• _THE PROBLEM_: Starting from the line in which "ストレージ構成にMetroClusterまたはSnapMirror Active Sync" appears, output every line down to the last line of the data below, exactly and without anything more.

• _SUPPLIED INFORMATION_:
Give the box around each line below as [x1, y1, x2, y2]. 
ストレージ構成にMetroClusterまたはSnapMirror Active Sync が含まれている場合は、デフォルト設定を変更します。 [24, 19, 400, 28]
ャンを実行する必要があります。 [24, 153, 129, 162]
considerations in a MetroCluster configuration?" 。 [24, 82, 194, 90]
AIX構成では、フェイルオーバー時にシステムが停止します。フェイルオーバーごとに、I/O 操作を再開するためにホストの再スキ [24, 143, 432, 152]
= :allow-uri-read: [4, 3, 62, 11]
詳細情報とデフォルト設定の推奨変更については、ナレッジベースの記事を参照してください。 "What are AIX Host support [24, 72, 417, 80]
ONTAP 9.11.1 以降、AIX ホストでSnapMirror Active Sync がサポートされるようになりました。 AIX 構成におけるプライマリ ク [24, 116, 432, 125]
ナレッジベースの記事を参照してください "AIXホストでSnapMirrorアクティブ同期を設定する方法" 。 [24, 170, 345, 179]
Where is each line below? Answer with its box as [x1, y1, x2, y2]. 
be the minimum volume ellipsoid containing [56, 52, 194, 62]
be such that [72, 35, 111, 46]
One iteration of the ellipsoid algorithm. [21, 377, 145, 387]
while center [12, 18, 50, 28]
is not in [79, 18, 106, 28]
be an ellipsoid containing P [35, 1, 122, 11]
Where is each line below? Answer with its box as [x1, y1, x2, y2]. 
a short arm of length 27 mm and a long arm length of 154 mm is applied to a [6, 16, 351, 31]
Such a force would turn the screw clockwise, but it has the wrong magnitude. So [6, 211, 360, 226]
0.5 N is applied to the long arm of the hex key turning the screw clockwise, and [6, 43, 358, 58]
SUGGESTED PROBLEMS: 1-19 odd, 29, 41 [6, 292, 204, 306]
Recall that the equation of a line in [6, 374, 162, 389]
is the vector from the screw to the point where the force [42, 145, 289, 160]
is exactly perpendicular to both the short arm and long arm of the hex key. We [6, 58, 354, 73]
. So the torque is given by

• _ANSWER SECTION_:
ストレージ構成にMetroClusterまたはSnapMirror Active Sync が含まれている場合は、デフォルト設定を変更します。 [24, 19, 400, 28]
ャンを実行する必要があります。 [24, 153, 129, 162]
considerations in a MetroCluster configuration?" 。 [24, 82, 194, 90]
AIX構成では、フェイルオーバー時にシステムが停止します。フェイルオーバーごとに、I/O 操作を再開するためにホストの再スキ [24, 143, 432, 152]
= :allow-uri-read: [4, 3, 62, 11]
詳細情報とデフォルト設定の推奨変更については、ナレッジベースの記事を参照してください。 "What are AIX Host support [24, 72, 417, 80]
ONTAP 9.11.1 以降、AIX ホストでSnapMirror Active Sync がサポートされるようになりました。 AIX 構成におけるプライマリ ク [24, 116, 432, 125]
ナレッジベースの記事を参照してください "AIXホストでSnapMirrorアクティブ同期を設定する方法" 。 [24, 170, 345, 179]
Where is each line below? Answer with its box as [x1, y1, x2, y2]. 
be the minimum volume ellipsoid containing [56, 52, 194, 62]
be such that [72, 35, 111, 46]
One iteration of the ellipsoid algorithm. [21, 377, 145, 387]
while center [12, 18, 50, 28]
is not in [79, 18, 106, 28]
be an ellipsoid containing P [35, 1, 122, 11]
Where is each line below? Answer with its box as [x1, y1, x2, y2]. 
a short arm of length 27 mm and a long arm length of 154 mm is applied to a [6, 16, 351, 31]
Such a force would turn the screw clockwise, but it has the wrong magnitude. So [6, 211, 360, 226]
0.5 N is applied to the long arm of the hex key turning the screw clockwise, and [6, 43, 358, 58]
SUGGESTED PROBLEMS: 1-19 odd, 29, 41 [6, 292, 204, 306]
Recall that the equation of a line in [6, 374, 162, 389]
is the vector from the screw to the point where the force [42, 145, 289, 160]
is exactly perpendicular to both the short arm and long arm of the hex key. We [6, 58, 354, 73]
. So the torque is given by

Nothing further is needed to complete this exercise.